Success of sigma(x) as an error predictor.
===========================================
x sigma_P(x) sigma(x) E(x)
===========================================
1e04 1.04287 1.13228e-03 1.26966
1e05 1.17395 3.22452e-04 0.00842
1e06 1.17952 8.53762e-05 -2.89571
1e07 1.46618 2.87656e-05 0.96245
1e08 1.30196 7.06790e-06 1.04135
1e09 1.29540 1.97673e-06 -0.17122
1e10 1.23791 5.37619e-07 -0.41209
8e10 1.00181 1.41084e-07 -1.25901
9e10 1.13094 1.49458e-07 -0.30094
1e11 1.11493 1.39200e-07 -0.26121
2e11 0.93614 8.04440e-08 -0.24832
3e11 0.85703 5.92089e-08 -0.17862
4e11 1.14191 6.75853e-08 0.85820
5e11 0.84107 4.41554e-08 0.40514
6e11 0.83010 3.95152e-08 0.85583
7e11 0.87371 3.82879e-08 1.30523
8e11 0.80947 3.30204e-08 1.44751
9e11 0.72422 2.77339e-08 1.10064
1e12 0.78024 2.82378e-08 1.86468
2e12 1.56969 3.91870e-08 -1.42462
3e12 1.15503 2.32114e-08 -1.99932
4e12 1.17522 2.02503e-08 -0.82000
5e12 1.03070 1.57638e-08 -1.15175
6e12 0.84056 1.16630e-08 -2.29455
7e12 0.96812 1.23716e-08 -1.30369
8e12 1.08938 1.29636e-08 -0.80363
9e12 1.11698 1.24824e-08 -0.65056
1e13 1.11802 1.18111e-08 -0.56753
2e13 1.08612 7.92982e-09 0.15479
3e13 1.15637 6.80338e-09 0.88860
4e13 0.89701 4.52841e-09 0.82890
5e13 0.82343 3.69178e-09 0.32592
6e13 0.95020 3.86663e-09 -0.47974
7e13 0.78574 2.94591e-09 0.17649
8e13 0.74248 2.59307e-09 0.07738
9e13 0.71818 2.35609e-09 -0.24002
===========================================
Admittedly, this technique of error estimation is long on pragmatism and short on rigor; only a theoretical breakthrough or an enormous amount of additional computation will decide its ultimate fate. This is hardly unexpected when dealing with Brun's constant, the twin-primes conjecture, and the Hardy-Littlewood approximation, all of which have proved singularly resistant to analytical attack.

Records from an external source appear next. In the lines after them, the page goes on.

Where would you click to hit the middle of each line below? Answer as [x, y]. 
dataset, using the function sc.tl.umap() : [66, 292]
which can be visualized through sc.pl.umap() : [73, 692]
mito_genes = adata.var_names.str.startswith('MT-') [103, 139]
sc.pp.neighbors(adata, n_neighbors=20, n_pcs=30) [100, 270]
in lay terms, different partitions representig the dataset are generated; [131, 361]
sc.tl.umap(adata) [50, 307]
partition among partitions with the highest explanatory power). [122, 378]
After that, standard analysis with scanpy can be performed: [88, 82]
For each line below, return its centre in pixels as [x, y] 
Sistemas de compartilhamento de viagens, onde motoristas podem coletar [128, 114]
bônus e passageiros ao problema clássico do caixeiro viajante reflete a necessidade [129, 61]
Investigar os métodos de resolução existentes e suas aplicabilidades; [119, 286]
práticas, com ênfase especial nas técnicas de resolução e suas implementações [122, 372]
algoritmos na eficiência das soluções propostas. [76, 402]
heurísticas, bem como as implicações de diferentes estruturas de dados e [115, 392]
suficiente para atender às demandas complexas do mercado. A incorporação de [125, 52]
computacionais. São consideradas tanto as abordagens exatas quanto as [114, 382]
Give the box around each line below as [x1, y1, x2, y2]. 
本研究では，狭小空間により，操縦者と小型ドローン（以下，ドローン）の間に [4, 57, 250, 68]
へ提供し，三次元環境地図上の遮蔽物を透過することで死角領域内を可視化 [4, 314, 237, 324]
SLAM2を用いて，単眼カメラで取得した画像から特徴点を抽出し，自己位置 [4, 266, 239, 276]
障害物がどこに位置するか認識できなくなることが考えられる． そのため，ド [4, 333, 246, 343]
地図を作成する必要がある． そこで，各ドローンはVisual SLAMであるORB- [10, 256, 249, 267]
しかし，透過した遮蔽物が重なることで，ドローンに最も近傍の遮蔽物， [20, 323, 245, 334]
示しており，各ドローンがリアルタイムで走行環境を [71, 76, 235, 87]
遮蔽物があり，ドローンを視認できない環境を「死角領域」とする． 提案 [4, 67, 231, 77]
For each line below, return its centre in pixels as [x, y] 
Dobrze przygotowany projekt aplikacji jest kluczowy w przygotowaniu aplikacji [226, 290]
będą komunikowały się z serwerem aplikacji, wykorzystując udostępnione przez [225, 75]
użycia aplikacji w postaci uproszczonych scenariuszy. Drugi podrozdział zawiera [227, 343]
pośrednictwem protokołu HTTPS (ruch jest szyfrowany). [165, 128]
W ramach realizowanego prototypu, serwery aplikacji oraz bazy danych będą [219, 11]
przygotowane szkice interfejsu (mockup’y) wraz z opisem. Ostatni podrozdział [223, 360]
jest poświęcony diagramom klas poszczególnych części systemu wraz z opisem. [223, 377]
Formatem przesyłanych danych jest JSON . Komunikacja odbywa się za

|B*(x) - B| < E_2(x) = 4.14083/(sqrt(x)*ln(x))
See the referenced paper for details. By this formula, the
result of the calculations up to 1e14 becomes
B = 1.90216 05778 +/- 0.00000 00129
Furthermore, although the cited paper represents this error
bound as having a 99 % confidence level, the author is now
(2009) of the opinion that this error bound is best
characterized as representing only "at least one standard
deviation," i.e., a confidence level of at least 68.27 %.